Directora de ESADE Women Initiative; ha sido Directora General de ESADE entre 2010 y 2018.
Pertenece a consejos asesores de escuelas de negocio internacionales.
“Un niño, un profesor, un libro y una pluma pueden cambiar el mundo”. Estas fueron las palabras pronunciadas por Malala Yousazfai, a la edad de 17 años, ante la Asamblea de Naciones Unidas, poco después de recibir el Premio Nobel de la Paz. Malala había sido víctima de un terrible atentado perpetrado por los talibanes por defender el derecho de las niñas en Pakistán a acceder a la educación. Y es que, hoy todavía, a millones de niñas en el mundo se les niega el derecho a estudiar.

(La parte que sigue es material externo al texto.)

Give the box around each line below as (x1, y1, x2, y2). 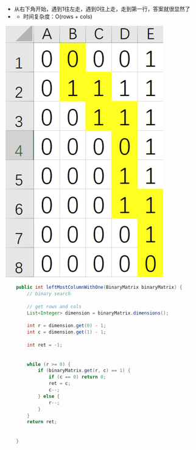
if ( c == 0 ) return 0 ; (48, 374, 107, 380)
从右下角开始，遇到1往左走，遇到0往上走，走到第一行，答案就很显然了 (13, 5, 191, 12)
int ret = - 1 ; (27, 342, 63, 348)
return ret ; (27, 419, 58, 425)
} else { (37, 393, 60, 400)
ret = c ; (48, 381, 71, 387)
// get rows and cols (27, 303, 82, 310)
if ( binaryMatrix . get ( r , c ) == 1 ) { (37, 367, 131, 374)

Malala tenía razón; la educación es quizás el elemento transformador más potente de la sociedad; las aulas, además, ya sean las de educación infantil, primaria, secundaria o superior, son el lugar donde los sueños empiezan a tomar forma; sueños que de repente se ven truncados en situaciones de guerra como la que está sucediendo en Ucrania. Las mujeres que forman parte de las largas caravanas de refugiados no luchan en estos momentos más que por un propósito: salvar sus vidas y las de sus familias. Cuando sientan que están en un lugar más seguro y en un entorno más estable, una de sus primeras prioridades será, sin duda, que sus hijos e hijas puedan volver a sentarse en un aula para soñar de nuevo en un futuro.

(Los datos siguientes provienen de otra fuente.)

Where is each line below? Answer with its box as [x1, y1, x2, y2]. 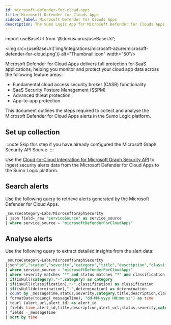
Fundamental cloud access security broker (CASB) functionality [12, 82, 147, 88]
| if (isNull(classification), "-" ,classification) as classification [5, 281, 154, 287]
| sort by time [5, 314, 38, 320]
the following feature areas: [5, 72, 63, 78]
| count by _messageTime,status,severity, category [5, 291, 115, 296]
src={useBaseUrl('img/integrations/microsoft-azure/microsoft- [17, 45, 149, 51]
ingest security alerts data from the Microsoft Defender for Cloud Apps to [5, 162, 159, 168]
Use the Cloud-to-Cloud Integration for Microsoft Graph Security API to [5, 156, 155, 163]
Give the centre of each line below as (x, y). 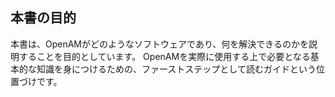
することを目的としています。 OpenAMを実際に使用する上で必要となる (164, 56)
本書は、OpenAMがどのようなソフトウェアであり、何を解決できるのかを (160, 44)
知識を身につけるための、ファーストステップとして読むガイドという (176, 69)
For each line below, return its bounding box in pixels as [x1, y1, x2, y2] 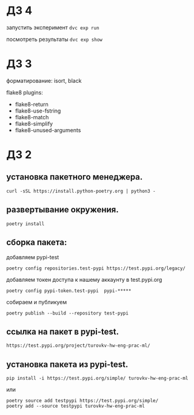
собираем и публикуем [6, 298, 67, 305]
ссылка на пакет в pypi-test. [6, 326, 119, 337]
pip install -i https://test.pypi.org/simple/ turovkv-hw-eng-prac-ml [6, 375, 189, 382]
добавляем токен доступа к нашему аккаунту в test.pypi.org [6, 276, 162, 283]
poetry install [6, 220, 45, 227]
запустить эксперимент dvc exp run [6, 24, 99, 31]
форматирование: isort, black [6, 77, 82, 84]
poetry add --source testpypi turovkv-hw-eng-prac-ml [6, 403, 145, 410]
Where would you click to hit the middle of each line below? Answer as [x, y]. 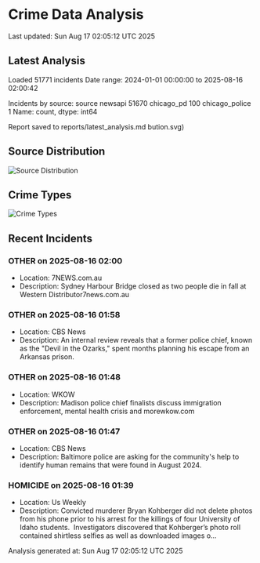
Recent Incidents [50, 238]
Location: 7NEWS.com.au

A partir de las dos premisas, educación transformadora de la sociedad, y educación para perseguir un sueño, parecería que la educación debiera ser una de las grandes prioridades de políticos y agentes sociales.
Uno de los sueños que persiguen, no sólo las mujeres, es que la igualdad de género sea una realidad en un futuro más próximo de lo que predicen diferentes informes que sitúan el final de las desigualdades no antes de 50 o 100 años. Podemos enumerar una larga lista de propuestas para conseguirlo; si se pusieran en marcha todas ellas y fueran acompañadas de un compromiso real de implantación, se podría avanzar. Sin embargo, demasiadas veces son buenas ideas que por una u otra razón no llegan a materializarse.

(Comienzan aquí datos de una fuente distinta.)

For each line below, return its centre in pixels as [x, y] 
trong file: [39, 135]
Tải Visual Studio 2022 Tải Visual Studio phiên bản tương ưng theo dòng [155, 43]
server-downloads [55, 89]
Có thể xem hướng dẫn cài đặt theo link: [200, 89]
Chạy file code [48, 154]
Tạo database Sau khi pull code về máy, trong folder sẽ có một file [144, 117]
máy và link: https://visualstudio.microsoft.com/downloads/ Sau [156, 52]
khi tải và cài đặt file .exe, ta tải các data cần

Quizás haría falta promover primero cambios culturales, eliminar prejuicios y sesgos inconscientes. Son muchas veces estos sesgos los que explican la dificultad de la mujer para acceder a puestos de responsabilidad en las empresas, la persistente existencia de brechas salariales, y la escasa presencia femenina en los trabajos relacionados con la alta tecnología, que parecen reservados a los hombres, simplemente porque no se estimula suficientemente a las niñas a estudiar ingenierías, matemáticas o informática.
Una educación basada en el compromiso con la igualdad de género y la inclusión conseguiría esta transformación necesaria. En la educación infantil, la primaria y también la secundaria es donde los niños y las niñas pueden adquirir comportamientos inclusivos y no discriminatorios y aprender a ser ciudadanos responsables.
Pero es en la universidad y en las escuelas de negocio donde los jóvenes aprenden una profesión. Muchos de ellos se convertirán en investigadores, jefes de equipos, empresarios o directivos. Tomarán decisiones cuyo impacto no será neutro. Si aprenden a incluir la perspectiva de género en todas y cada una de sus acciones, se convertirán en agentes de un cambio que parece tardar demasiado tiempo en llegar. Afortunadamente las instituciones educativas están desarrollando programas para que esto suceda. Deberíamos darles visibilidad y dotarlos de más recursos.